В панике я стала искать среди груды обломков один из пяти входов, а когда наконец нашла лаз и проникла в убежище, то, к огромной своей радости, убедилась, что все его обитатели живы. Огонь не перекинулся на бункер, и немцы его не нашли!
Однако моя радость никак не вязалась с настроением, царившим в убежище. Там было жарко, как в печке, все разделись до белья, и только исхудавший Ашер еще находил в себе силы шутить:
– Всегда хотел иметь личную сауну!
Еще больше мои товарищи помрачнели, когда я поведала им о предательстве польского пожарного.
– Остается только надеяться, – вздохнул Мордехай, – что Амос отыщет путь через канализацию.
Рана на ноге Ави воспалилась, его лихорадило. Поглаживая свою рыжую бороду, он бросил:
– Другие пытались и в итоге захлебнулись в дерьме!
Это была чистая правда: еще никому из повстанцев не удавалось пробраться через водоотводящую сеть. Был даже случай, когда два человека погибли, потому что патруль услышал шаги и забросал открытый люк гранатами.
Мордехай постарался укрепить в соратниках веру в лучшее:
– Амос найдет рабочих, которые покажут нам дорогу.
– Если он еще жив, – простонал Ави.
– Не говори так! – рыкнула я.
И стала нервно крутить обручальное кольцо, которое вдруг обрело для меня такое же огромное значение, как для Ревекки – ее шарик.
Почему мы с Амосом не остались на польской стороне и не попытались перекантоваться там?..
Потому что наше место – рядом с товарищами.
– Прости, – сказал Ави. – Разумеется, Амос жив.

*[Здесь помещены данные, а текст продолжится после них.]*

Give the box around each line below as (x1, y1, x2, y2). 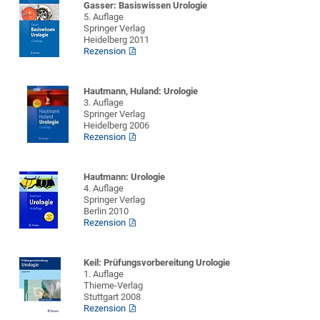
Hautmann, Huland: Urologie (84, 86, 199, 97)
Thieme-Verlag (84, 280, 144, 291)
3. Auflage (84, 97, 124, 109)
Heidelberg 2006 (84, 120, 150, 131)
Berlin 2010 (84, 206, 129, 217)
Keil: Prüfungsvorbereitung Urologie (84, 257, 231, 269)
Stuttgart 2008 (84, 291, 141, 303)
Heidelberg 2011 (84, 34, 150, 46)
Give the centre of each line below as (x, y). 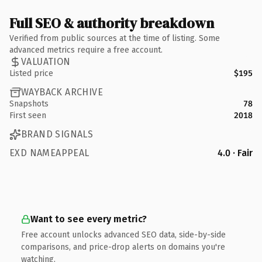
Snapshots (29, 104)
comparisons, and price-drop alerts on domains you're (123, 247)
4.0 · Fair (235, 153)
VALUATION (46, 62)
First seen (28, 115)
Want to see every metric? (89, 219)
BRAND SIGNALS (57, 134)
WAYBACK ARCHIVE (62, 92)
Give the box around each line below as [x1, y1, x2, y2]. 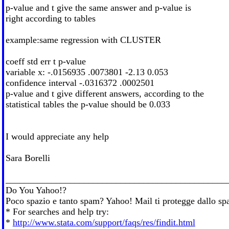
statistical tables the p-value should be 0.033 [5, 99, 170, 109]
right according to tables [5, 13, 96, 24]
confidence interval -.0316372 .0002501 [5, 77, 154, 88]
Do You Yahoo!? [5, 185, 66, 195]
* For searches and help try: [5, 206, 109, 217]
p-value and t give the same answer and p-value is [5, 2, 191, 13]
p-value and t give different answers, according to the [5, 88, 204, 99]
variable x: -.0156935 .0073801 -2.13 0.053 [5, 66, 168, 77]
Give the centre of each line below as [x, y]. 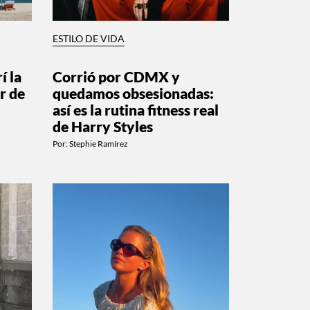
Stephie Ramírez [99, 143]
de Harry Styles [103, 126]
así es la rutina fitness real [136, 109]
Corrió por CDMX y [116, 76]
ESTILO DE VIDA [89, 38]
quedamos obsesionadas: [133, 93]
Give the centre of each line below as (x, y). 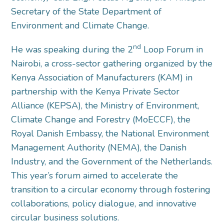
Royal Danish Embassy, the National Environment (110, 133)
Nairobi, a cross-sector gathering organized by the (112, 63)
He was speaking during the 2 (72, 49)
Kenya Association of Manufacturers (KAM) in (102, 77)
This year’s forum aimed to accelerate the (95, 175)
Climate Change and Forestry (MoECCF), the (101, 119)
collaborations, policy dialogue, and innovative (104, 203)
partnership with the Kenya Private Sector (95, 91)
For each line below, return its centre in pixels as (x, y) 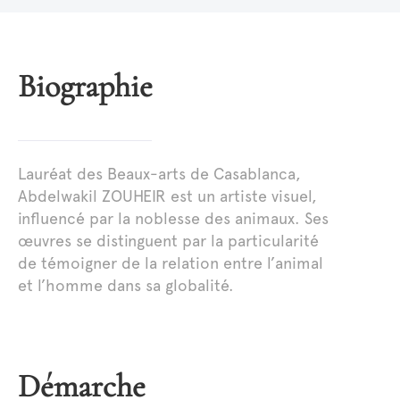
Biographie (95, 86)
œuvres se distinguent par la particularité (169, 241)
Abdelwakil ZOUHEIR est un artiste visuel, (168, 196)
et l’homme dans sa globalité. (126, 286)
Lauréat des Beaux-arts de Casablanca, (160, 174)
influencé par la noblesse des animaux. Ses (174, 219)
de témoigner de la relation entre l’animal (171, 263)
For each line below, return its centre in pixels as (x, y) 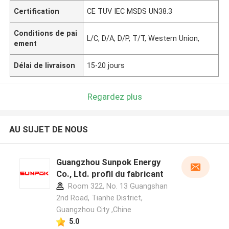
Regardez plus (114, 96)
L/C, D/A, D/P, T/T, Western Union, (143, 38)
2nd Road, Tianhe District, (99, 198)
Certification (37, 11)
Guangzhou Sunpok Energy (108, 162)
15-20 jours (106, 65)
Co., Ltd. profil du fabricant (110, 174)
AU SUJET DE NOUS (48, 130)
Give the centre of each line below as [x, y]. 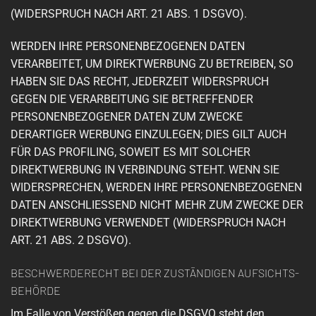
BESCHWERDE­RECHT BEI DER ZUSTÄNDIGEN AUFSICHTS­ [155, 272]
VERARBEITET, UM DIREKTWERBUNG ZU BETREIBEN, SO [152, 64]
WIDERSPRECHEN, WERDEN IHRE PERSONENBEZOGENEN [156, 188]
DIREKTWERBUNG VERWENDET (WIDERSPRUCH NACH [148, 223]
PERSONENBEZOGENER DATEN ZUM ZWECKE [127, 117]
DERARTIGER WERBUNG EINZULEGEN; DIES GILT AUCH [148, 135]
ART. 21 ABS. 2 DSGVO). [71, 241]
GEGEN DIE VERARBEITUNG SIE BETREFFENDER [132, 99]
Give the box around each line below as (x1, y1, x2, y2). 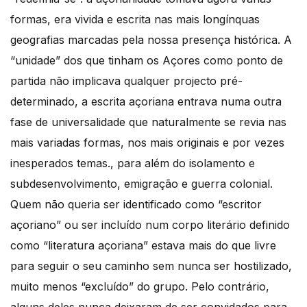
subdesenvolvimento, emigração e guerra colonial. (10, 176, 273, 191)
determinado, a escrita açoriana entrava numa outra (10, 94, 282, 108)
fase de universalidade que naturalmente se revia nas (10, 114, 286, 129)
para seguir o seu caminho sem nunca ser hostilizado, (10, 258, 292, 273)
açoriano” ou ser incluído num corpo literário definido (10, 217, 290, 232)
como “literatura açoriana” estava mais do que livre (10, 238, 276, 252)
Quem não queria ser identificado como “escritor (10, 197, 262, 211)
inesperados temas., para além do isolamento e (10, 156, 255, 170)
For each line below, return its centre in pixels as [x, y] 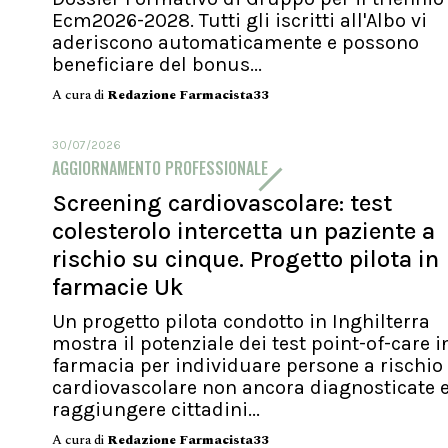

– Ничего, – отозвалась я и ушла в свою комнату, носившую название Освенцим. Там сняла штаны, рубашку и ботинки и осмотрела распухшую лодыжку. Приложить бы к ней что-нибудь холодное… но вода здесь слишком дорога. Я легла и попыталась не думать ни о боли, ни об Амосе. Хотела было наведаться к Ханне – но не успела ступить на остров Зеркальщика, как наверху послышались шаги.
В убежище все вмиг смолкло. Люди даже дышать боялись. Некоторые тихонько бормотали молитвы. Повстанцы схватились за оружие.
И тут раздался стук.
Развалины бурили тяжелыми инструментами. Неужели немцы знают, что мы здесь? Или ломятся наугад? На одну ужасную секунду я испугалась, что они схватили Амоса и пытали его до тех пор, пока он не выдал наше убежище. Тогда он будет виноват до конца жизни. С потолка сыпалась пыль.
Мы сидели в страхе, по-моему, целую вечность. Наконец долбежка прекратилась.
Обнаружен бункер или нет?
Все больше народу молилось – очень тихо, почти беззвучно.
Шаги стали удаляться.
Некоторые из гражданских, казалось, готовы были завопить от радости. Повстанцы тоже перевели дух, но сомнений уже не оставалось: наше время, считай, вышло. Боеприпасов у нас до смешного мало, съестного почти нет, а на развалинах уничтоженного гетто практически невозможно найти хоть какую-нибудь еду.
Даже Даниэль утратил мужество. Подобравшись ко мне, он сказал:
– Вы были правы.
– В чем?
– Все наши надежды выжить – пустая иллюзия.
Силы покинули его, и это было страшное зрелище.
Даниэль указал на Ревекку, которая вглядывалась в свой бело-синий шарик, будто в нем скрывался целый мир. Может быть, мир 888 бело-синих островов. Чудо, что эта девочка до сих пор жива.
Даниэль прошептал:
– Корчак смог бы убедить ее в том, что смерть – это переход в лучший мир…
Именно эту мысль он пытался посредством пьесы внушить своим воспитанникам в тот день, когда за ними пришли немцы.
– …но я не Корчак, – удрученно закончил Даниэль.
– Никто не Корчак, кроме Корчака, – утешила я его.
– Я всю свою жизнь хотел стать Корчаком. И кто я в итоге?
– Даниэль.
Он скорчил презрительную гримасу.
– А я – даже не ты, – добавила я.
Даниэль, похоже, не совсем понял, о чем я.
– Ты сделал гораздо больше, чем я, – пояснила я.
Он явно удивился.
– Ты подарил малышке почти год жизни. А мы со своим восстанием – только несколько жутких дней.
То, что она жива, – чудо, и это чудо – дело его рук.
Вместо ответа Даниэль поцеловал меня в щеку.
Стушевавшись, я не знала, как себя повести.
А Даниэль сказал:
– Не слушай Ави. Амос вернется.
И вот тут-то я запечатлела на его щеке ответный поцелуй.